Deklaracja Kowalskiego o zerwaniu stosunków z Watykanem wbrew niepoważnej aurze, jaka unosi się nad tym politykiem, sprawą jest dość istotną. Dotyczy bowiem jednego z fundamentów katolickiej doktryny, jakim jest podległość Stolicy Apostolskiej. Stosunki pomiędzy władzą, a poddanymi są w tej wspólnocie są bowiem klarowne. Głowa kościoła ma rację we wszystkich sprawach dotyczących wiary i obyczajowości. A więc jeśli Franciszek mówi, że obowiązkiem katolika jest pomagać uchodźców, to katolik Kowalski ma zamknąć mordę i podporządkować się rozkazowi. Mamy zatem do czynienia z herezją, wyrażoną na domiar złego za pośrednictwem środków masowego komunikowania, a więc tym bardziej szkodliwą dla wspólnoty. Chciałbym zaapelować do wszystkich dobrych katolików w naszym kraju: nie pozostańcie bezczynni wobec zachowania tego bezbożnika. Czas aby Wasz papież dowiedział się o bezczelnych knowaniach swojego syna z Lublina, któremu chyba pycha przesłoniła pokorę.

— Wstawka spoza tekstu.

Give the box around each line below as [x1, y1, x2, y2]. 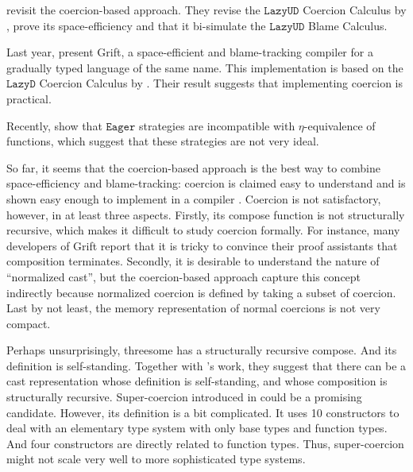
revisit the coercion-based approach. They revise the [6, 2, 261, 17]
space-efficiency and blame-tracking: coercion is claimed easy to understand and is [6, 175, 406, 192]
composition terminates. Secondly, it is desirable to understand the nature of [6, 253, 380, 269]
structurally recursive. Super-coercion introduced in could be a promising [6, 389, 362, 405]
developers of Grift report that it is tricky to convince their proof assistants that [6, 237, 398, 253]
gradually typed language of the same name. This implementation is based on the [6, 59, 403, 75]
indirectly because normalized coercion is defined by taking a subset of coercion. [6, 284, 396, 300]
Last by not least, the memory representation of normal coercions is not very [6, 300, 380, 316]
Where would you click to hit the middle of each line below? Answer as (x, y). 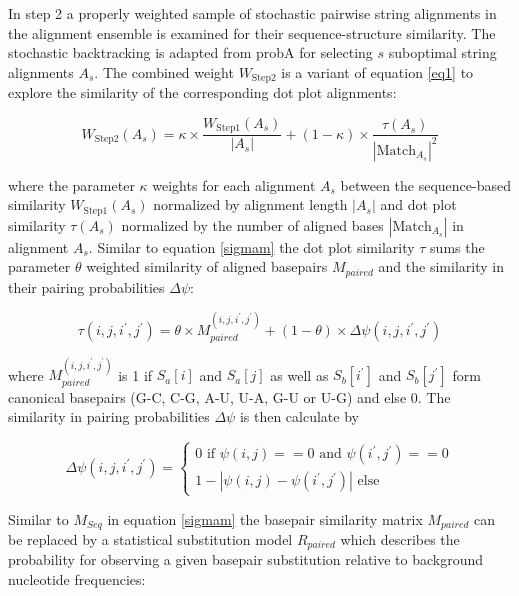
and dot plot (418, 204)
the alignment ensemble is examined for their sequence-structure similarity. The (252, 32)
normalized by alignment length (250, 204)
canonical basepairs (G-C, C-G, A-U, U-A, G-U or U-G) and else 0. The (229, 396)
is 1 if (135, 374)
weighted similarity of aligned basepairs (207, 266)
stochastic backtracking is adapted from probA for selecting (190, 52)
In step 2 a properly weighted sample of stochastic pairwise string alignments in (252, 13)
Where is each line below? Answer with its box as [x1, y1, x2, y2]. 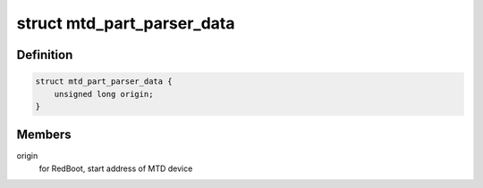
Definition [16, 47, 73, 62]
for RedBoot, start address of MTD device [38, 163, 193, 174]
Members [16, 127, 72, 143]
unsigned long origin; [54, 89, 154, 99]

Syria, jaką znaliśmy, odchodzi
Właśnie żegnamy Syrię, kraj, który mimo wszystkich swoich olbrzymi funkcjonalnych wad był …
Dokładnie Roger. Nie ma tak interpretowanej doktryny o podległości stolicy apostoalskiej. dodać tu należy, że takie wyrażenie opinii (skorzystanie z dogmatu o nieomylności papieża) nie miało miejsce w historii koscioła 2 razy, a co do drugiego są poważne wątpiwiwości czy udane.
Taka była co najwyżej dziwaczna interpretacja pewnych polskich konserwatystów obskuranckich, Bóg raczy nomen omen widzieć skąd wzięta, ale wiadomo po co stosowana, gdy po drodze im było z Wojtyłą i Ratzingerem. Obecnie już wszyscy oni doczytali nawet Terlikowski. A bidny Marian Kowalski się raczej z jakiś neopogańsko/satanistycznych nurtów niw wywodzi chyba? Stąd może przy konwersji jest już najbardziej z tyłu nawet za Terlikowskim. Dokonanej chyba ostatnio po to, żeby się sfotografować z podpisem ” Jestem chrześcijaniem” i karabinem.
Odrzucanie oficjalnego papieskiego stanowiska w sprawie etyki i moralności nie jest herezją, lecz schizmą. Herezja dotyczy tylko doktryny, a nie szeroko pojętej dyscyplinarki.
Marian wierzy w kozę, ale już nie chce płacić świętopietrza. I zawsze polski katolicyzm był tej kozie bliższy.
Świetny artykuł P.Piotrze chciałbym dodać że najwięksi mordercy noszą krzyż na szyjach i chodzą do kościoła myślę o mafii a co do wykonywaniem polecen Franciszka to jest inaczej, każdy katolik czyni to co czyni na swój rachunek , Papież tylko przypomina kanony jakimi musi kierować się katolik
I don’t even know what to say, this made things so much eareis!
Sedewakantyzm- nowe slowo ktorego nauczyc sie musi redaktor Nowak :)
Biskup rzymski jest nieomylny w sprawach wiary i moralności jeśli swą opinię wyrazi w sposób uroczysty, jak przewiduje to Kodeks kanoniczny. W kontaktach z mediami wypowiedzi nie mają powyższego charakteru. Powątpiewanie w wypowiedzi biskupa rzymskiego są nieroztropne ale nie wykluczają z grona wiernych Kościoła.